被检验的小郎一个接一个等候在一旁,轮到骊歌前面的阿泰了。
“宇文泰,小郎,年十三,异族相貌,肤白唇红,堪称绝色,擅搏斗。”
“骊九,小郎,年十三,皮肤黑糙,发育不良,右脸青胎,擅识汉字,识汉礼,擅行楷书。”
骊歌身穿长衫,在一群小郎中最是少见,验身的时候,她将长衫和灰麻布包袱放到一边,包袱本就干瘪,一下子显出了书本的轮廓。
那美貌女子上下打量了一下骊歌,睫毛抬起,声音严厉道:“你包袱中是何物件?”
那美貌女子气势夺人,看上去也就二十岁左右,却带着一种强大的气场,骊歌一怔,不紧不慢地穿上长衫,随后将麻布包袱打开,露出里面的汉家礼仪之书,随后,拱手后退一步道:
“小郎本是高原山民,在外读书归家,误被猎奴私剑擒拿,不得已才来到贵人府邸,此汉家礼仪之书乃小人功课。”
骊歌沦落至此,一路饥寒恐惧,真正面对起气场强大的美貌妇人,却极为镇定,所行之礼皆是按书中所讲标准,一丝一毫极为端正。
那美貌妇人使个眼色,旁边登记完毕的侍女接过骊歌所捧之书,低着腰双手举过头顶,供那美貌妇人查看。
“汉家礼仪。”
那美貌妇人随后翻阅几页,竟是盯着骊歌上下打量,低声嘀咕道:“这贵人外宅人手不足,我还需训练小郎和女郎们礼仪,猎奴私剑又一下子送来五十多个小郎女郎,只我一人怎能在十日内调教得当,这小郎既知汉家礼仪,又识字擅书,何不暂且挑出来做个临时帮手?也不耽误贵人好事。
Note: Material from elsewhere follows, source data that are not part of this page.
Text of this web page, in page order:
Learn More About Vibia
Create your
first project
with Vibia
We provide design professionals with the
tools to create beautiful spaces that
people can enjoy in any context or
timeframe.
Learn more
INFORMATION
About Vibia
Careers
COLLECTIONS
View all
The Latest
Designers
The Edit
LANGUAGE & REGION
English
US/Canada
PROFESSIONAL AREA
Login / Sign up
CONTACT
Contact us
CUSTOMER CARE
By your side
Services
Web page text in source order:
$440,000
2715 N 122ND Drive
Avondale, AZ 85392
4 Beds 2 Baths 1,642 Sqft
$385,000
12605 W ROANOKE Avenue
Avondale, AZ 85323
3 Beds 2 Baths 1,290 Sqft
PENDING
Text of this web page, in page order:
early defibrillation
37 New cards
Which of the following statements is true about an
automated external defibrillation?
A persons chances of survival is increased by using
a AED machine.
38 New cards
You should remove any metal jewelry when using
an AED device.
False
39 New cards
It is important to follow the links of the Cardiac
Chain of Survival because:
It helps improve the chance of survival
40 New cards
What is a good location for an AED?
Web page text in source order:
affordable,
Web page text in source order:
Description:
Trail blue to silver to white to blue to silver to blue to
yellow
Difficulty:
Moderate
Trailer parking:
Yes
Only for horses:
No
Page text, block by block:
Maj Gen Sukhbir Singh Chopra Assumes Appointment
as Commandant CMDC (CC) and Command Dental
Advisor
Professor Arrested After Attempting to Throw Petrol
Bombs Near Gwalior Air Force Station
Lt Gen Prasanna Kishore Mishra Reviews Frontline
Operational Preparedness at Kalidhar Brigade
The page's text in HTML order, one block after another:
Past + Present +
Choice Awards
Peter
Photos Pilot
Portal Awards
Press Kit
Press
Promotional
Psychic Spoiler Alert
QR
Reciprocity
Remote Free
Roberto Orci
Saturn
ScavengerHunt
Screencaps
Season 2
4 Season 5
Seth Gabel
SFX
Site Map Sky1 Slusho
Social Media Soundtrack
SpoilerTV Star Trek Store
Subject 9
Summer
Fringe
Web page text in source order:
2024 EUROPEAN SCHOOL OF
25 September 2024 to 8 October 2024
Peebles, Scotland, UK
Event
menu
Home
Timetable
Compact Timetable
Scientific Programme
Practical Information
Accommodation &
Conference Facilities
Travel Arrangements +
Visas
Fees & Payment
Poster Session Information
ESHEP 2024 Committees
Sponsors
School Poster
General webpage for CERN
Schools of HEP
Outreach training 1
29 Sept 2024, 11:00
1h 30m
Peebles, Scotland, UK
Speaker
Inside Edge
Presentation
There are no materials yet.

”
这贵人外宅人手不足,她还需训练小郎和女郎们礼仪,猎奴私剑又一下子送来五十多个小郎女郎,只她一人怎能在十日内调教得当,这小郎既知汉家礼仪,又识字擅书,何不暂且挑出来做个临时帮手?
美貌女子的声音极低,自言自语呢喃,唯有她自己能听到,却清清楚楚传到了距离那女子三米外的骊歌耳中!
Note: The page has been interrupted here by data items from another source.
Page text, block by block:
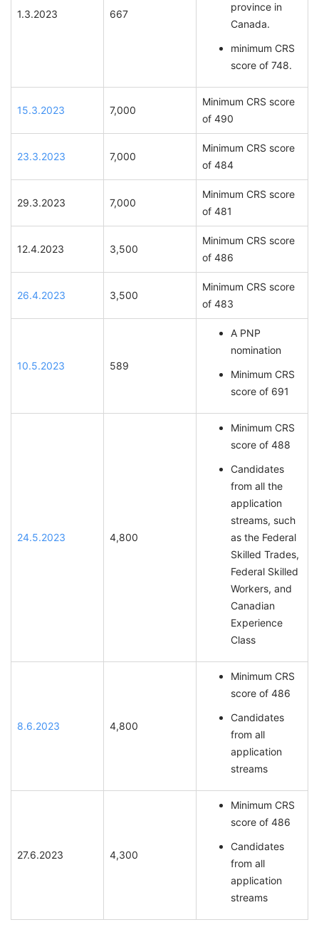
1.3.2023 667
province in
Canada.
minimum CRS
score of 748.
15.3.2023 7,000
Minimum CRS score
of 490
23.3.2023 7,000
Minimum CRS score
of 484
29.3.2023 7,000
Minimum CRS score
of 481
12.4.2023 3,500
Minimum CRS score
of 486
26.4.2023 3,500
Minimum CRS score
of 483
10.5.2023 589
A PNP
nomination
Minimum CRS
score of 691
24.5.2023 4,800
Minimum CRS
score of 488
Candidates
from all the
application
streams, such
as the Federal
Skilled Trades,
Federal Skilled
Workers, and
Canadian
Experience
Class
8.6.2023 4,800
Minimum CRS
score of 486
Candidates
from all
application
streams
27.6.2023 4,300
Minimum CRS
score of 486
Candidates
from all
application
streams
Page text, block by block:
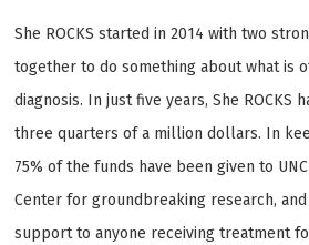
She ROCKS started in 2014 with two
together to do something about what is
diagnosis. In just five years, She ROCKS
three quarters of a million dollars. In
75% of the funds have been given to
Center for groundbreaking research,
support to anyone receiving treatment
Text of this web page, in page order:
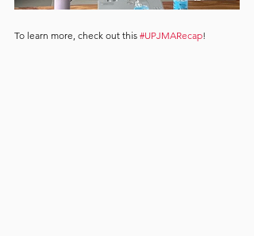
To learn more, check out this #UPJMARecap!
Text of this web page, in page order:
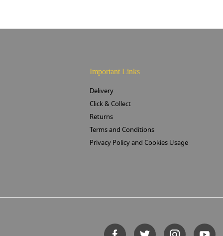
Important Links
Delivery
Click & Collect
Returns
Terms and Conditions
Privacy Policy and Cookies Usage
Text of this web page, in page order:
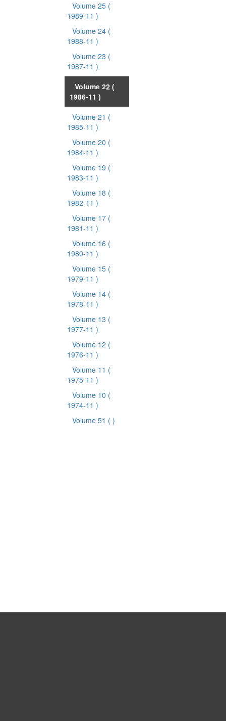
Volume 25 (
1989-11 )
Volume 24 (
1988-11 )
Volume 23 (
1987-11 )
Volume 22 (
1986-11 )
Volume 21 (
1985-11 )
Volume 20 (
1984-11 )
Volume 19 (
1983-11 )
Volume 18 (
1982-11 )
Volume 17 (
1981-11 )
Volume 16 (
1980-11 )
Volume 15 (
1979-11 )
Volume 14 (
1978-11 )
Volume 13 (
1977-11 )
Volume 12 (
1976-11 )
Volume 11 (
1975-11 )
Volume 10 (
1974-11 )
Volume 51 ( )

美貌女子又打量骊歌片刻,表情沉冷,挥了挥手道:“溪丫,将小郎们分配到屋内,供些吃食,提水沐浴换衣,然后将骊九带来后院。”
美貌女子说完,直接扭身出了院落,推开大门的时候,骊歌分明看到了一排挎剑护卫在门外守候!
她听到剑鞘滑落的声音,心中细数,居然有八把!也就是说,看守这个院落的挎剑护卫有八人!
这仅仅是贵人外宅的一个院落,居然被看守的水泄不通!
院落的围墙很高,骊歌一下驴车就看到了,石砌的围墙足足有四米高,纵是那些挎剑护卫,也极难跨越,更不用说她和阿泰这两个身高不足一米四的小郎了。
这贵人外宅,没有外力帮助,定然是插翅难飞!
对面登记完的女郎们好像忘记了一路的欺辱和困苦,居然在另一个叫武丫的侍女带领下,彼此嬉笑打闹起来,女郎们长相清丽,虽然麻衫破旧,却憧憬着侍奉贵人,能有一步登天的机会,反倒是这一队小郎,有的神情愁苦,有的面无表情,毕竟,小郎们比女郎们得知的外界消息更多,胡贵人最喜将小郎训成娈奴侍奉,极尽折磨手段,进城遇到那牵马阿恭就是活生生的例子。
骊歌低低地叹息一声,自身尚且不保,还在痛惜那些女郎们无知,还是想办法尽快逃离才是当前最重要之事。
她慢慢地跟着小郎队伍,任由溪丫分配居住的房舍和床榻。